# pointers



## arpanmukherjee1 (Sep 26, 2008)

hi there 

can sb tell me how to use near and far pointers in c/c++


----------



## chandru.in (Sep 26, 2008)

Standard C really has no such thing.  It is an addition done in compilers targeting 8086 CPUs.  There really is little need to use it today unless you are using dinosaur C compilers like Turbo C/C++.

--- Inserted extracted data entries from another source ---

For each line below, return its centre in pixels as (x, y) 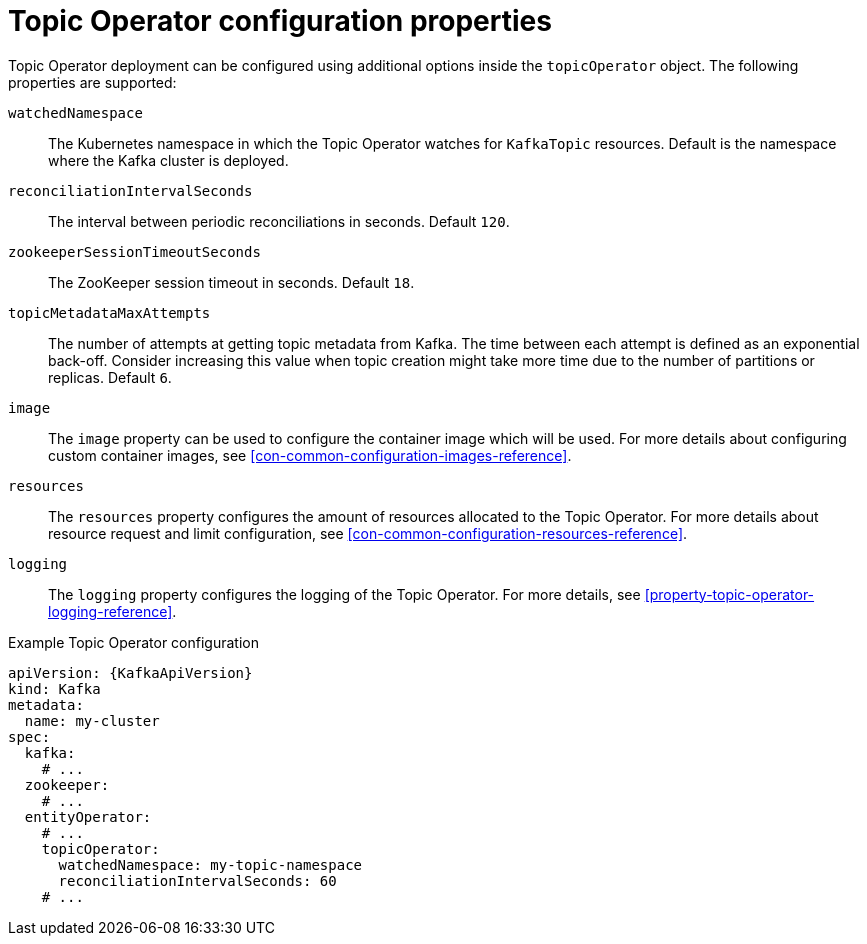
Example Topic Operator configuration (133, 642)
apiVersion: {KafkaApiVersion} (130, 672)
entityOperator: (88, 816)
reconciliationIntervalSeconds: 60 (197, 880)
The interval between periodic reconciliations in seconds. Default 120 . (279, 221)
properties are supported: (92, 82)
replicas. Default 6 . (110, 377)
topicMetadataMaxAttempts (109, 312)
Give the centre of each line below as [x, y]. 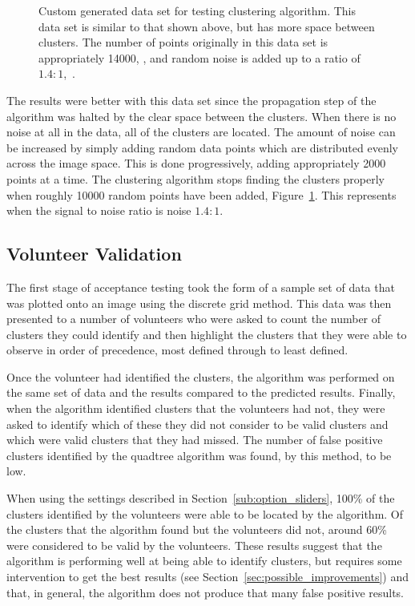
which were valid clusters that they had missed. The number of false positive [195, 440]
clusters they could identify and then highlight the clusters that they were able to [207, 334]
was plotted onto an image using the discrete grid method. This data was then [199, 303]
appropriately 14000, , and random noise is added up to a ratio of [199, 57]
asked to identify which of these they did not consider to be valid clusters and [197, 424]
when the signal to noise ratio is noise [99, 210]
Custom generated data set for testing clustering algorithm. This [197, 10]
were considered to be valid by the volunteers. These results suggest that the [194, 545]
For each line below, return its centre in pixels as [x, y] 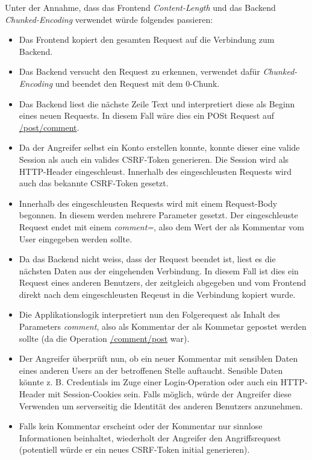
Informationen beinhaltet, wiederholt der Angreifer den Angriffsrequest [150, 437]
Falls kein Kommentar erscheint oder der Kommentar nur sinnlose [141, 426]
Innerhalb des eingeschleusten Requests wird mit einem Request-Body [148, 203]
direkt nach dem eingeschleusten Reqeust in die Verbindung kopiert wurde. [157, 294]
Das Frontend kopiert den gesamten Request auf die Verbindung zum [147, 39]
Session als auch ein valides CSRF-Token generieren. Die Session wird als [154, 159]
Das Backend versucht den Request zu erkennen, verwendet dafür [139, 71]
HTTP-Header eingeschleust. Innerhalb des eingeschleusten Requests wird [155, 171]
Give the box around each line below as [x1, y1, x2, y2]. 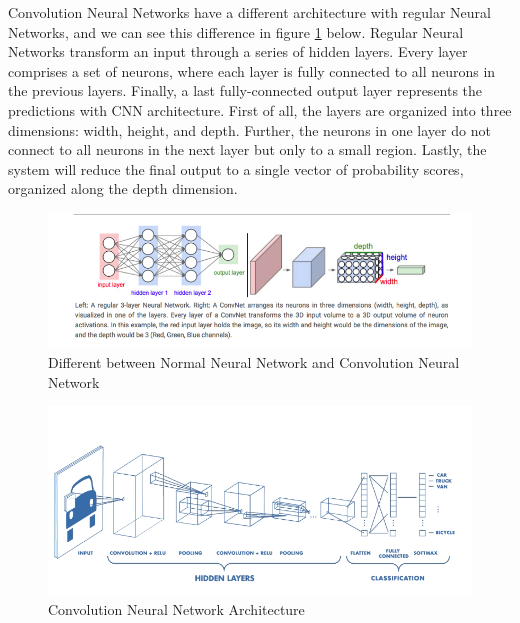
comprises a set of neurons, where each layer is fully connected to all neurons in [8, 60, 496, 81]
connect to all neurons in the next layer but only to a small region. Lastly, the [8, 139, 487, 160]
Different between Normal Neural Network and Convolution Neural [48, 352, 460, 373]
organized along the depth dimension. [8, 178, 238, 199]
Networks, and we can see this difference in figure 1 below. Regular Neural [8, 21, 464, 42]
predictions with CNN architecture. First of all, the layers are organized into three [8, 99, 512, 120]
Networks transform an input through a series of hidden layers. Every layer [8, 41, 468, 62]
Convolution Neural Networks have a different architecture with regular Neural [8, 2, 491, 22]
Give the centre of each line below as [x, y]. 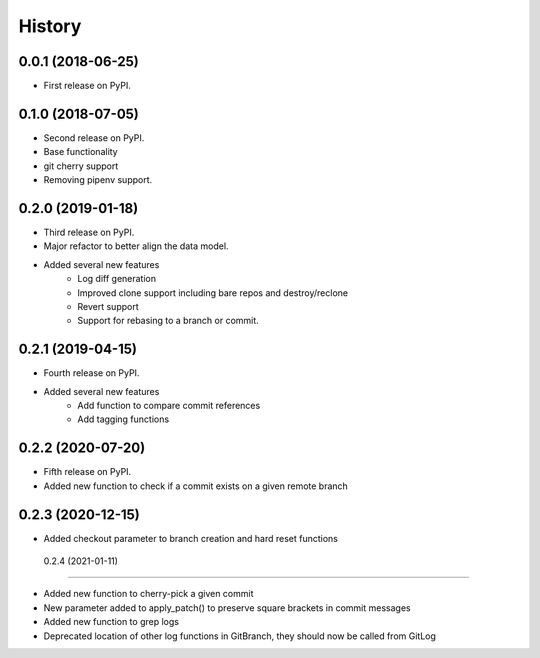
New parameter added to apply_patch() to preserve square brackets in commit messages [227, 607]
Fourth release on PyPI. [91, 373]
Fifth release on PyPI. [87, 472]
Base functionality [81, 152]
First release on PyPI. [87, 86]
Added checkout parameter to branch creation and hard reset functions [191, 538]
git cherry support [81, 166]
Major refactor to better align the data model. [136, 246]

Near pointers - Pointers to memory within same segment and thus has only offset.
Far pointers - Pointers to memory within another segment and thus contains both segment selector and offset.


----------



## Chetan1991 (Oct 6, 2008)

Hey chandru do you mean pointers are obslete nowadays??
I have the book "Let us C" 5th ed. and the author seems to emphasise a lot on pointers as if they are very important.  So wh did he stressed so much if they are obselete???


----------



## QwertyManiac (Oct 6, 2008)

He meant the _near and far pointer_ concepts are obsolete now. Pointers are essential, and will never be removed from C/C++.


----------



## chandru.in (Oct 6, 2008)

Exactly.  I meant only about the idea of near and far pointers.  Pointers themselves will no become obsolete any time soon.


----------



## Chetan1991 (Oct 11, 2008)

what are near and far pointers??


----------



## chandru.in (Oct 11, 2008)

^^  See my first reply.


----------



## gopi_vbboy (Oct 11, 2008)

u don't generally use near and far pointers in c++.


----------



## dheeraj_kumar (Oct 11, 2008)

Near uses 2 bytes, and Far uses 5 bytes, AFAIK.


----------



## red_devil (Oct 11, 2008)

^^ i'm not very sure of that !!

btw what kind of programs make use of the near n far ptrs ?? i've never made any use of those stuff


----------



## lucifer_is_back (Oct 17, 2008)

n6300 said:


> ^^ i'm not very sure of that !!
> 
> btw what kind of programs make use of the near n far ptrs ?? i've never made any use of those stuff


now a days we dont use these types of pointers much 
they were used earlier 
if you want to read more about them 
*en.wikipedia.org/wiki/Far_pointer
*en.wikipedia.org/wiki/C_memory_model


----------